Profile of prostanoid production in inner medulla of vehicle-treated rats and rats treated with a cyclooxygenase-1 inhibitor (SC-560) in BUO rats for 12 and 24 h and sham-operated control rats
| Time, h | PGE2 | 6-Keto-PGF1α | PGF2α | TxB2 | PGD2 |
|---|---|---|---|---|---|
| 12 | |||||
| Sham | 1.4 ± 0.4 | 1.2 ± 0.3 | 1.3 ± 0.2 | 0.20 ± 0.03 | 0.11 ± 0.01 |
| BUO | 10.1 ± 1.8* | 7.0 ± 4.2* | 4.3 ± 0.7* | 0.35 ± 0.01* | 0.30 ± 0.02* |
| BUO + SC-560 | 5.1 ± 1.0†‡ | 5.4 ± 0.7‡ | 2.7 ± 0.4†‡ | 0.29 ± 0.03 | 0.20 ± 0.02† |
| 24 | |||||
| Sham | 0.95 ± 0.2 | 2.0 ± 0.2 | 2.0 ± 2.8 | 0.74 ± 0.12 | 0.25 ± 0.04 |
| BUO | 5.0 ± 1.2* | 4.4 ± 0.7* | 4.8 ± 1.3 | 0.55 ± 0.08 | 0.43 ± 0.16 |
| BUO + SC-560 | 4.5 ± 0.6‡ | 3.2 ± 0.4‡ | 4.8 ± 1.6 | 0.59 ± 0.09 | 0.21 ± 0.03 |
Values are means ± SE for n = 6 rats in each group.
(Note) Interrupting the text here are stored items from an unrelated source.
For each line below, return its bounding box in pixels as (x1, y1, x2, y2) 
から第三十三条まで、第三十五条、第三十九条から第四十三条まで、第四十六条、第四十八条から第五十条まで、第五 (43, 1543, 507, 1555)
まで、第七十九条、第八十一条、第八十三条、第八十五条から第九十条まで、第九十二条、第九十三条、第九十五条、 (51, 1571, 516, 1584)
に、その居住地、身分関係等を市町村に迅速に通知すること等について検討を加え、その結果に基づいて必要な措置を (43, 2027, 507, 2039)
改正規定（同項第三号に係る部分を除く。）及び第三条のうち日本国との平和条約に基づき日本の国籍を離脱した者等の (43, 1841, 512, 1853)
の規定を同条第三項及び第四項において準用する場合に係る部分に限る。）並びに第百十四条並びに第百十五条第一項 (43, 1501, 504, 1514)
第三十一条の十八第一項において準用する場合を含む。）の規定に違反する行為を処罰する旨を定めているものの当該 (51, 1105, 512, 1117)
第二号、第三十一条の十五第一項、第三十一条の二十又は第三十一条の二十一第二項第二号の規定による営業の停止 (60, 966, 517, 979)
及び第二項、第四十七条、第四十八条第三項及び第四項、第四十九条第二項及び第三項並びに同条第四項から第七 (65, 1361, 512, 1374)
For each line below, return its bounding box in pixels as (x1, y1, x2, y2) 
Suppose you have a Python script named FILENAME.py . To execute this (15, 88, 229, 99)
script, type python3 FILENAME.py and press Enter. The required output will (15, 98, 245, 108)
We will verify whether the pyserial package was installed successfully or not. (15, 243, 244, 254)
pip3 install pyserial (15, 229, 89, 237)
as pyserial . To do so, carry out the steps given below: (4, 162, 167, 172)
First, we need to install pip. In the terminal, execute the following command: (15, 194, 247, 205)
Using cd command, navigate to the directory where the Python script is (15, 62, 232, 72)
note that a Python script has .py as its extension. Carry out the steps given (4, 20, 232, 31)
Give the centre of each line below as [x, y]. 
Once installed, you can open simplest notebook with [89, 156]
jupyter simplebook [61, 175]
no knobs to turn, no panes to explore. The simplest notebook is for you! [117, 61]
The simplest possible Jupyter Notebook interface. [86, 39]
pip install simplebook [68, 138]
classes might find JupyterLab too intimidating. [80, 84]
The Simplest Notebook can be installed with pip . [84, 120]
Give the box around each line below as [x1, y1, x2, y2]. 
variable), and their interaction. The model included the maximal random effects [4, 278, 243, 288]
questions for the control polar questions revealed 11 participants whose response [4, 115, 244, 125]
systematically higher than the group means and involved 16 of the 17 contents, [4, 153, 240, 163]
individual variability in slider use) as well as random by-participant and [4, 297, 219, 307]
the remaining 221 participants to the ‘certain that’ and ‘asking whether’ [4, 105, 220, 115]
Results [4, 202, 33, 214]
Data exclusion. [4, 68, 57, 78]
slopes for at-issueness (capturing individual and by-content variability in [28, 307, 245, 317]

Units are pg/μg tissue. P < 0.05, respective prostanoids in nontreated BUO vs. sham-operated control rats (*), respective prostanoids in nontreated BUO vs. SC-560-treated BUO rats (†), and respective prostanoids in SC-560-treated BUO vs. sham-operated control rats (‡).